Personal information
- Nationality: British (English)
- Born: July 4, 1914 Stoke on Trent, England
- Died: May 2, 2000 (aged 85) Stoke on Trent, England

Sport
- Sport: Swimming
- Strokes: freestyle
- Club: Hanley Swimming Club

Medal record
Representing Great Britain
European Championships
| Bronze medal – third place | 1934 Magdeburg | 1500 m freestyle |
| Bronze medal – third place | 1938 London | 4×200 m freestyle |
| Bronze medal – third place | 1938 London | 400 m freestyle |
Representing England
British Empire Games
| Gold medal – first place | 1938 Sydney | 4×220 yd freestyle |
| Silver medal – second place | 1934 London | 440 yd freestyle |
| Silver medal – second place | 1934 London | 4×200 yd freestyle |
| Bronze medal – third place | 1934 London | 1500 yd freestyle |
| Bronze medal – third place | 1938 Sydney | 1650 yd freestyle |

= Norman Wainwright =

British swimmer

Norman Wainwright (4 July 1914 - 2 May 2000) was an English freestyle and backstroke swimmer who competed for Great Britain in the 1932 Summer Olympics, in the 1936 Summer Olympics, and in the 1948 Summer Olympics.

== Biography ==
Wainwright was born in Stoke-on-Trent, England.

In 1932 he was eliminated in the first round of the 400 metre freestyle event. Four years later he was a member of the British team which finished sixth with the British team in the 4×200 metre freestyle relay competition at the 1936 Games. In the 1500 metre freestyle contest he was eliminated in the semi-finals and in the 400 metre freestyle event he was eliminated in the first round.

His last Olympic appearance was in 1948 when he competed with the British team in the 4×200 metre freestyle relay competition which did not advance to the final.
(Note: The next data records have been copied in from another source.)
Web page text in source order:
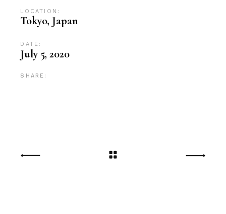
LOCATION:
Tokyo, Japan
DATE:
July 5, 2020
SHARE:
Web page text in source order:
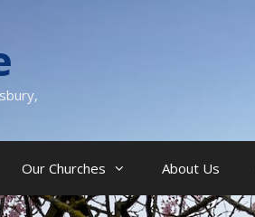
Our Churches About Us
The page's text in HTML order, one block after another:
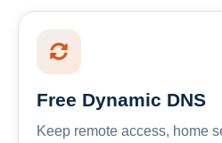
Free Dynamic DNS
Keep remote access, home
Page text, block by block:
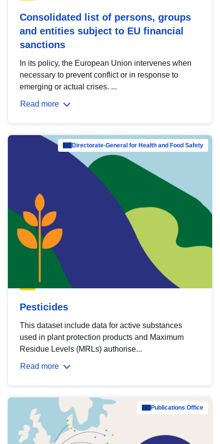
Consolidated list of persons, groups
and entities subject to EU financial
sanctions
In its policy, the European Union intervenes when
necessary to prevent conflict or in response to
emerging or actual crises. ...
Read more
Directorate-General for Health and Food Safety
Pesticides
This dataset include data for active substances
used in plant protection products and Maximum
Residue Levels (MRLs) authorise...
Read more
Publications Office
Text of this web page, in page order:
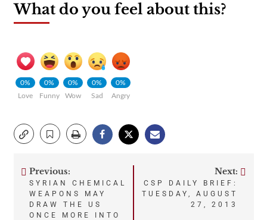
What do you feel about this?
0%
Love
0%
Funny
0%
Wow
0%
Sad
0%
Angry
Post
navigation
Previous:
SYRIAN CHEMICAL
WEAPONS MAY
DRAW THE US
ONCE MORE INTO
Next:
CSP DAILY BRIEF:
TUESDAY, AUGUST
27, 2013
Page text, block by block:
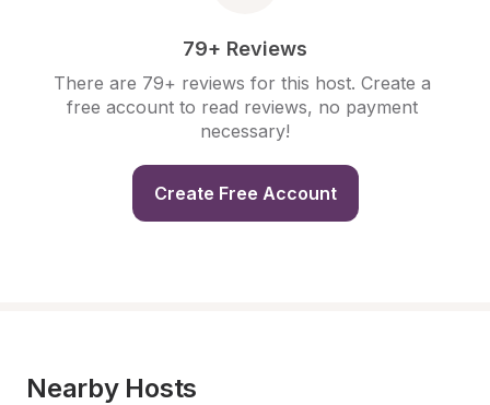
79+ Reviews
There are 79+ reviews for this host. Create a
free account to read reviews, no payment
necessary!
Create Free Account
Nearby Hosts
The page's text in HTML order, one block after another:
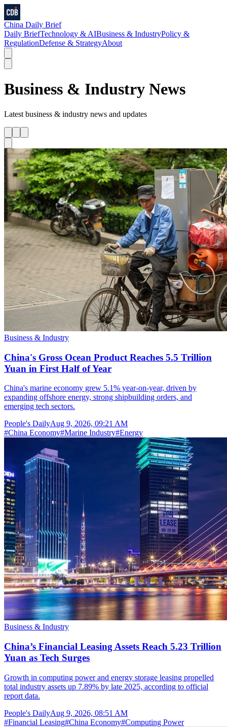
China Daily Brief
Daily BriefTechnology & AIBusiness & IndustryPolicy &
RegulationDefense & StrategyAbout
Business & Industry News
Latest business & industry news and updates
Business & Industry
China's Gross Ocean Product Reaches 5.5 Trillion
Yuan in First Half of Year
China's marine economy grew 5.1% year-on-year, driven by
expanding offshore energy, strong shipbuilding orders, and
emerging tech sectors.
People's DailyAug 9, 2026, 09:21 AM
#China Economy#Marine Industry#Energy
Business & Industry
China’s Financial Leasing Assets Reach 5.23 Trillion
Yuan as Tech Surges
Growth in computing power and energy storage leasing propelled
total industry assets up 7.89% by late 2025, according to official
report data.
People's DailyAug 9, 2026, 08:51 AM
#Financial Leasing#China Economy#Computing Power
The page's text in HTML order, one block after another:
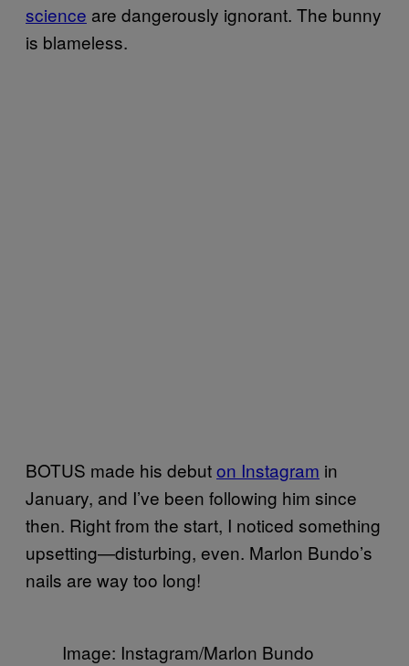
science are dangerously ignorant. The bunny
is blameless.
BOTUS made his debuton Instagram in
January, and I’ve been following him since
then. Right from the start, I noticed something
upsetting—disturbing, even. Marlon Bundo’s
nails are way too long!
Image: Instagram/Marlon Bundo
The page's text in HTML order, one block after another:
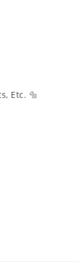
Etc. 🔩
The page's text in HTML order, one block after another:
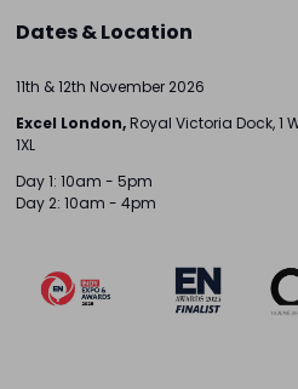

At the 1934 Empire Games he was a member of the English team which won the silver medal in the 4×200 yards freestyle contest. He also won a silver medal in the 440 yards event and a bronze medal in the 1500 yards competition. Four years later at the 1938 Empire Games in Sydney he was part of the English team which won the gold medal in the 4×220 yards freestyle event. In Sydney he also won a bronze medal in the 1650 yards event and participated in the 110 yards backstroke competition.